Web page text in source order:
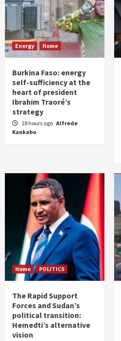
Energy Home
Burkina Faso: energy
self-sufficiency at the
heart of president
Ibrahim Traoré’s
strategy
18 hours ago Alfrede
Kankabo
Home POLITICS
The Rapid Support
Forces and Sudan’s
political transition:
Hemedti’s alternative
vision
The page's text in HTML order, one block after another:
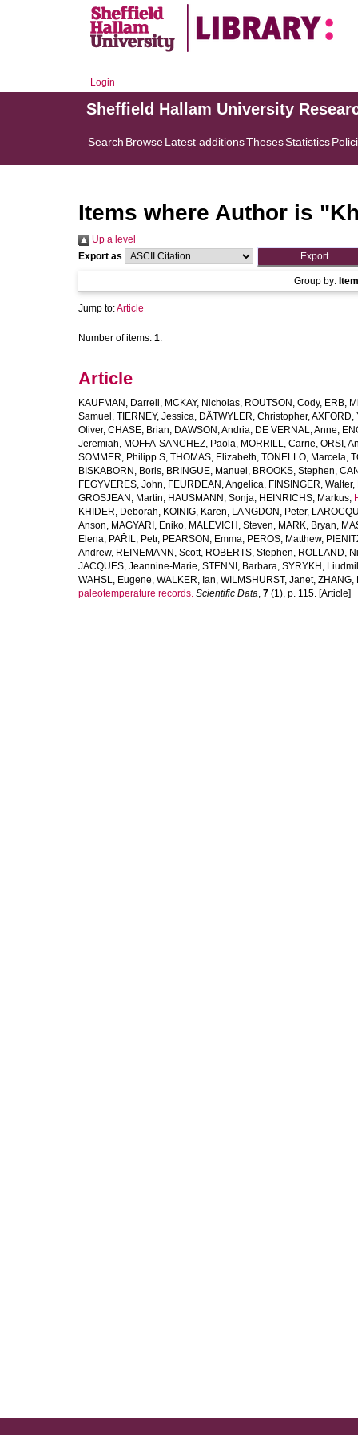
Login
Sheffield Hallam University
Search BrowseLatest additionsThesesStatistics
Items where Author is "
Up a level
Export as
Group by:
Jump to:Article
Number of items: 1.
Article
KAUFMAN, Darrell , MCKAY, Nicholas, ROUTSON, Cody, ERB,
Samuel , TIERNEY, Jessica, DÄTWYLER, Christopher,AXFORD,
Oliver, CHASE, Brian, DAWSON, Andria, DE VERNAL, Anne,
Jeremiah, MOFFA-SANCHEZ, Paola, MORRILL, Carrie, ORSI,
SOMMER, Philipp S, THOMAS, Elizabeth, TONELLO, Marcela,
BISKABORN, Boris, BRINGUE, Manuel , BROOKS, Stephen,
FEGYVERES, John, FEURDEAN, Angelica, FINSINGER, Walter,
GROSJEAN, Martin, HAUSMANN, Sonja, HEINRICHS, Markus,
KHIDER, Deborah, KOINIG, Karen, LANGDON, Peter,
Anson, MAGYARI, Eniko, MALEVICH, Steven, MARK, Bryan,
Elena, PAŘIL, Petr, PEARSON, Emma, PEROS, Matthew,
Andrew, REINEMANN, Scott, ROBERTS, Stephen, ROLLAND,
JACQUES, Jeannine-Marie, STENNI, Barbara, SYRYKH,
WAHSL, Eugene, WALKER, Ian, WILMSHURST, Janet, ZHANG,
paleotemperature records. Scientific Data, 7 (1), p. 115. [Article]
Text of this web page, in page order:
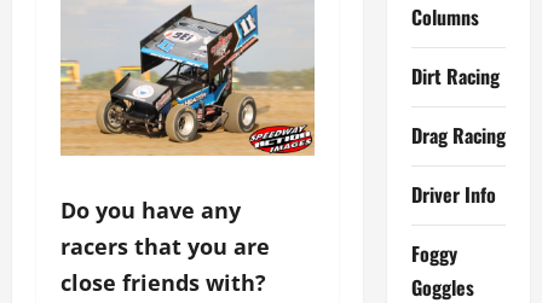
Do you have any
racers that you are
close friends with?
Columns
Dirt Racing
Drag Racing
Driver Info
Foggy
Goggles
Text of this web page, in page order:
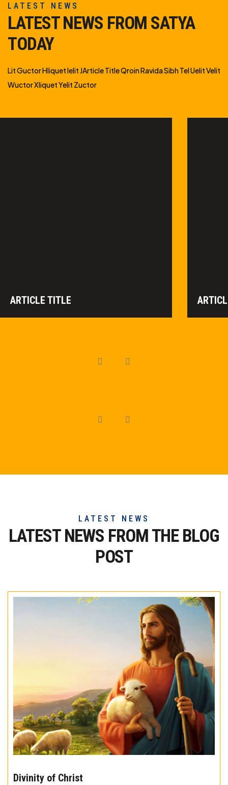
LATEST NEWS
LATEST NEWS FROM SATYA
TODAY
Lit Guctor Hliquet Ielit JArticle Title Qroin Ravida Sibh Tel Uelit Velit
Wuctor Xliquet Yelit Zuctor
ARTICLE TITLE
LATEST NEWS
LATEST NEWS FROM THEBLOG
POST
10
Divinity of Christ
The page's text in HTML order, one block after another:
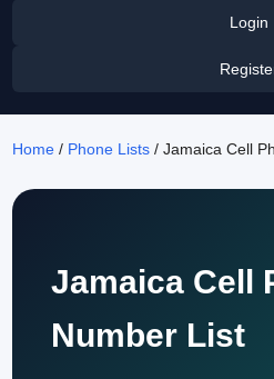
Login
Home / Phone Lists / Jamaica Cell
Jamaica Cell
Number List
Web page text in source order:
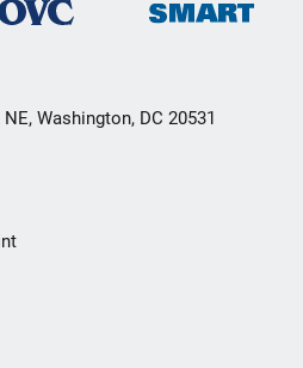
Washington, DC 20531
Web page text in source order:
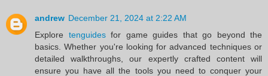
andrew December 21, 2024 at 2:22 AM
Explore tenguidesfor game guides that go beyond the
basics. Whether you're looking for advanced techniques or
detailed walkthroughs, our expertly crafted content will
ensure you have all the tools you need to conquer your
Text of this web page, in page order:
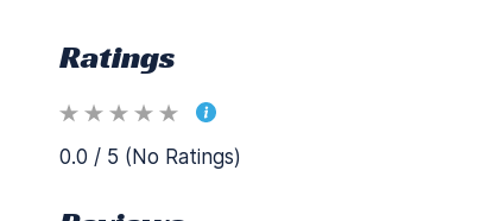
Ratings
0.0 / 5 (No Ratings)

****************

[What is required]:
Your task is to copy each line of the material that contains the word "NEWS".

[Solution for this task]:
LATEST NEWS
LATEST NEWS FROM SATYA
LATEST NEWS
LATEST NEWS FROM THEBLOG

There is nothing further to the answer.